Moving to 33 hours a week costs the employer about $10 an hour more in
ObamaCare tax. Look for fewer 30-35 hour-a-week jobs. The law that was sold as a
way to help business and workers is thus yanking a few more rungs from the
ladder of economic upward mobility.
Many franchisees of Burger King, McDonalds, Red Lobster, KFC, Dunkin' Donuts
and Taco Bell have started to cut back on full-time employment, though many are
terrified to talk on the record. Activist groups have organized boycotts against
Darden
Restaurants,
DRI +1.00%which owns Olive Garden and Red Lobster,
for daring to publicly criticize ObamaCare. It's safer to quietly dodge the new
costs and avoid becoming a political target.
But the damage won't be limited to franchisees or restaurants. A 2012 survey
of employers by the Mercer consulting firm found that 67% of retail and
wholesale firms that don't offer insurance coverage today "are more inclined to
change their workforce strategy so that fewer employees meet that [30 hour a
week] threshold." This week Nigel Travis, the CEO of Dunkin' Donuts, asked
Congress to change the health law's definition of full-time to 40 hours a week
from 30 hours so worker hours won't have to be cut.
The timing of all this couldn't be worse.
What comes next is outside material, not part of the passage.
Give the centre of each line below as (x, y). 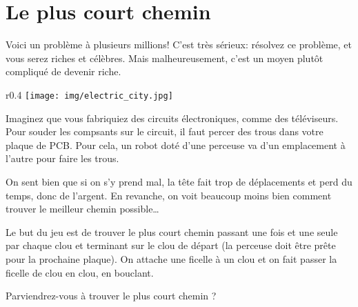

Involuntary part-time U.S.
employment is already near a record high. The latest Department of Labor
employment survey counts roughly eight million Americans who want a full-time
job but are stuck in a part-time holding pattern. That number is down only
520,000 since January 2010 and it is 309,000 higher than last March.
(See the nearby chart.) And now comes ObamaCare to increase the incentive for
employers to hire only part-time workers.
Democrats who thought they were doing workers a favor by mandating health
coverage can't seem to understand that it doesn't help workers to give them
health care if they can't get a full-time job that pays the rest of their bills.